Руцкой удивленно посмотрел на Акопа.

– Еще как! Детали с Белкиным обсуди. Я, Акопчик, своих не сдаю, шоб ты знал. Сам посуди: если ты будешь валить лес незаконно, тебя посадят, и ты все равно будешь валить лес.

– Моя порядочность, Александр Владимирович…

– Лады, – обрубил Руцкой.

– Тонн бы 500-700. Тысяч…

– Погоди, это много иль немного?

– Копейки.

– Так ты больше бери! – икнул Руцкой.

– Больше не вывезу.

– Ведрами вывози, ведрами! Давай, Акопчик, – Руцкой поднял рюмку, – шоб у тебя все было и шо-б теб-бе, значит, за это ничего бы не было!..

Они выпили и поцеловались.

«Слышал бы Ельцин!» – подумал Акоп.

Вице-президент России проводил его до лестницы.

– Запомни… – Руцкой ладонью вытер усы. – Я был с тобой оч-чень от-кро-ве-нен.
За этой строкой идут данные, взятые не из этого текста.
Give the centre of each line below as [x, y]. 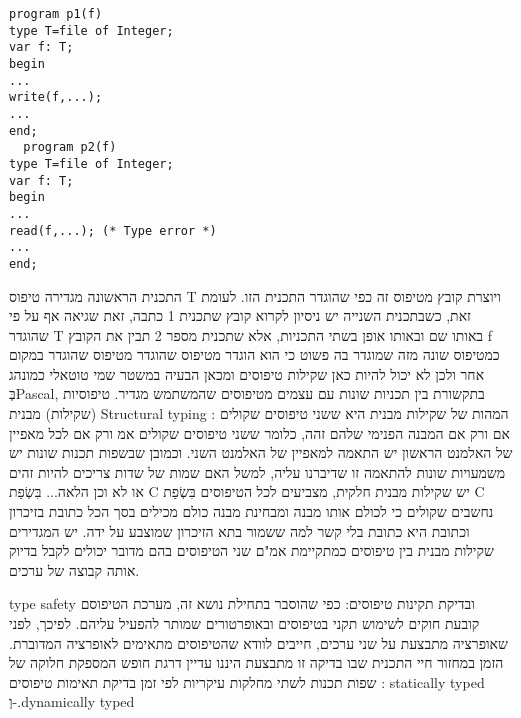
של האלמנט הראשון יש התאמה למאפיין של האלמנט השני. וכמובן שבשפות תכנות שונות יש [261, 452]
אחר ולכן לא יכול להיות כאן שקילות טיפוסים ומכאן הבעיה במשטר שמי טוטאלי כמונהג [247, 373]
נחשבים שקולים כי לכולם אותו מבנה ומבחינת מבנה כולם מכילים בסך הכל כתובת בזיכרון [251, 511]
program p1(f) [56, 14]
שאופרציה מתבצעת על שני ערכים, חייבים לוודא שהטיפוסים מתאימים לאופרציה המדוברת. [258, 642]
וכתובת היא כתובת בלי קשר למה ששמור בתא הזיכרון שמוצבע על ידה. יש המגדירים [239, 530]
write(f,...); [56, 97]
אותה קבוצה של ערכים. [74, 569]

Цени!

Он поднял указательный палец. Точь-в-точь как делал Ельцин.

Он здорово все-таки набрался. Дня на два вперед!

Больше всего Акопу не понравилась откровенность Руцкого.

«С чего вдруг… такая любовь?.. – гадал он. – Белкин дал гарантии? Предлагают трубу. Просят не забыть. Хорошо? А что ж здесь непонятного, если только курица от себя гребет, все другие – по-другому, а мне, между прочим, назначено встать…»

Руцкой вернулся в комнату, где его уже ждал майор Тараненко. Начальник охраны доложил, что разговор с Юзбашевым полностью записан и кассета – уже в сейфе.